Imagine a day’s cares or troubles as unravelling a sweater sleeve--pull on the
yarn, and the sleeve shrinks as the knitting is undone. With sleep, the sleeve
is restored or knitted up again.
Next Macbeth calls sleep “the death of each day’s life.” Sleep is a
commonly used as a metaphor for death in literature and in life. Sleep appears
often as a metaphor for death in the play.
Lady Macbeth compares sleep and death a few lines after Macbeth’s speech above.
As she chides Macbeth for fearing to go back to the murder scene to plant the
daggers, she says: “...the sleeping and the dead/Are but as
pictures...”
In the next scene, as Macduff wakes the household to the news of the dead King,
he cries, “Shake off this downy sleep, death's counterfeit,/And look on death
itself!”
In the last lines of Macbeth’s speech, Macbeth then compares sleep to a
soothing bath to ease a sore body after a day of labor. Sleep is a balm or
salve applied to hurts as in “balm of hurt minds.” Finally, sleep is
“nature’s second course/chief nourisher in life’s feast.” The images are
of sleep as a bath, a balm, and a nourishing feast.
But Macbeth has murdered this innocent sleep.
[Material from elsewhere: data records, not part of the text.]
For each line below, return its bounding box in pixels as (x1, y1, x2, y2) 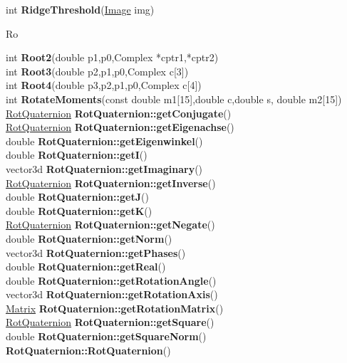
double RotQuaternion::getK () (6, 203, 152, 218)
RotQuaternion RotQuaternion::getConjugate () (6, 105, 232, 120)
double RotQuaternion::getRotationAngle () (6, 273, 217, 288)
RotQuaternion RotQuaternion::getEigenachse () (6, 120, 234, 135)
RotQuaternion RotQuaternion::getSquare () (6, 315, 214, 330)
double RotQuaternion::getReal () (6, 259, 166, 274)
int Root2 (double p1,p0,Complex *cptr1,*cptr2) (6, 50, 219, 65)
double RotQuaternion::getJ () (6, 189, 149, 204)
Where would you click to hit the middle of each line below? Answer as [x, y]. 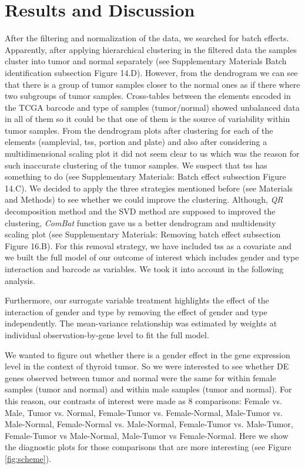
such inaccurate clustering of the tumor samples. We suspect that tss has [136, 165]
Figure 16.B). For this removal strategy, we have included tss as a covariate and [148, 245]
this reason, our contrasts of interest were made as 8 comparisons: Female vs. [143, 400]
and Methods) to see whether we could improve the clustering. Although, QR [144, 199]
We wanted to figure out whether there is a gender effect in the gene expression [148, 354]
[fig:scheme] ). [28, 458]
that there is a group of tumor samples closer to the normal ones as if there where [152, 84]
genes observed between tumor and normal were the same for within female [140, 377]
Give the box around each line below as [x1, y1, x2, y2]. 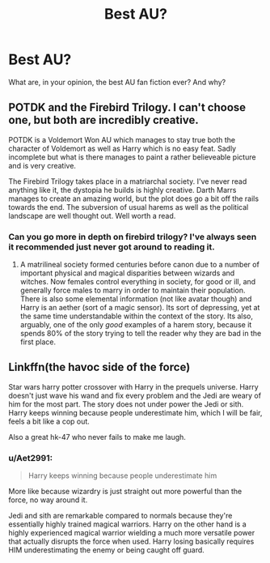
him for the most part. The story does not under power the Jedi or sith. [8, 399, 244, 409]
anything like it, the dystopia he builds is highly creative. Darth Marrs [8, 185, 237, 194]
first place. [19, 337, 57, 347]
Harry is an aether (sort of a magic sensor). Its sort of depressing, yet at [19, 303, 260, 313]
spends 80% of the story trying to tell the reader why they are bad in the [19, 329, 262, 339]
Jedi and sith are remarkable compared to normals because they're [8, 511, 233, 521]
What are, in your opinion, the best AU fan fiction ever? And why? [8, 77, 226, 87]
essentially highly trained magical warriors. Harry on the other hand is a [8, 519, 247, 529]
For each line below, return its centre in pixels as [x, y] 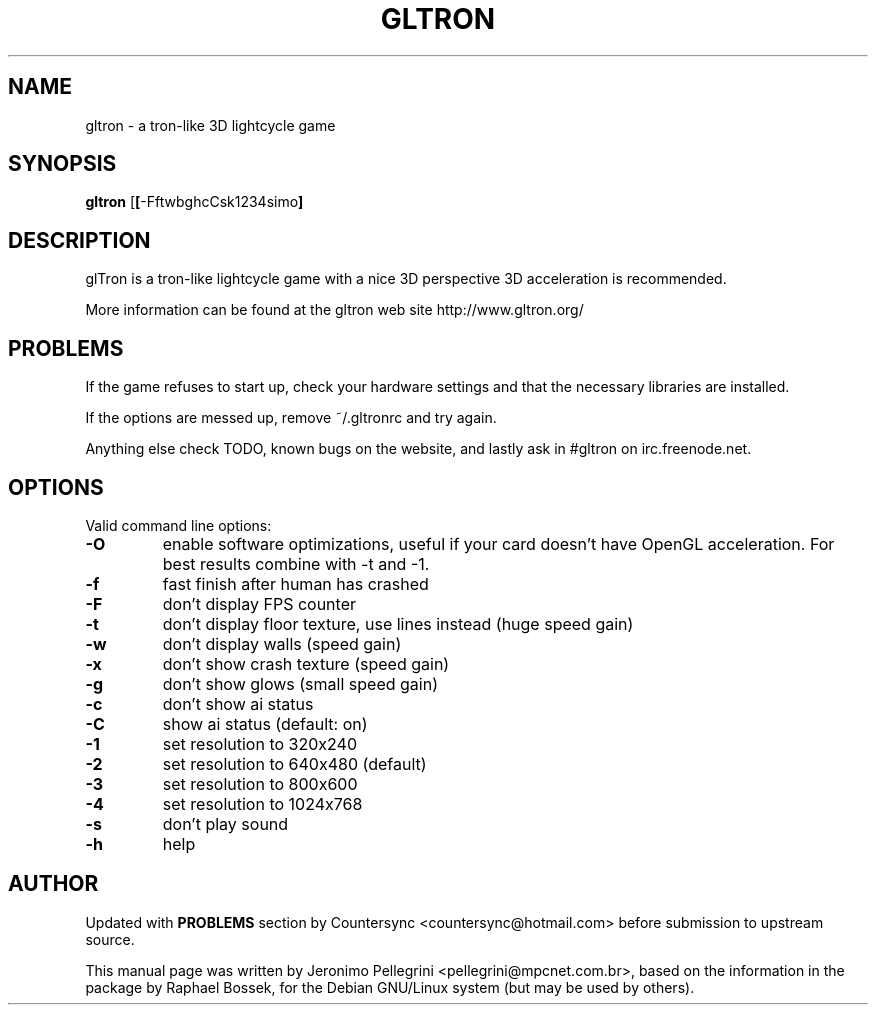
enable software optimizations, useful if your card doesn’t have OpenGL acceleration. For [498, 543]
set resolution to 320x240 [259, 743]
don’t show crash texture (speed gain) [306, 663]
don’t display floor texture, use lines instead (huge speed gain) [398, 623]
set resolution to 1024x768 [262, 803]
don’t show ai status [238, 703]
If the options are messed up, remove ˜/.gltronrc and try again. [291, 418]
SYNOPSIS [62, 164]

Characters who cannot sleep cannot partake of this nourishing feast and suffer
from their lack of or inability to sleep. First there’s the mention of the
sailor cursed by the witch in Act 1 scene 3 lines 117-120:
Sleep shall neither night nor day/
Hang upon his pent-house lid;
Weary se'nnights nine times nine
Shall he dwindle, peak and pine:
Another example of a character unable to sleep is in Act 3, scene 2, where
Macbeth talks of terrible dreams that haunt him, and suggests that Duncan
“sleeps well” (another comparison of sleep to death):
...the affliction of these terrible dreams
That shake us nightly: better be with the dead,
Whom we, to gain our peace, have sent to peace,
Than on the torture of the mind to lie
In restless ecstasy. Duncan is in his grave;
After life's fitful fever he sleeps well;
In Act 5 scene 1, the Gentlewoman and the Doctor observe Lady Macbeth
sleepwalking, showing that her mind is troubled. She, like the poor cursed
sailor, is unable to partake of the nourishment of sleep that Macbeth refers
to.
For Lady Macbeth and Macbeth, the murder of Duncan has murdered their ability
to sleep “the innocent sleep,” the sleep that is a nourisher, a balm, a bath,
and a hand that "knits up the ravell'd sleeve of care."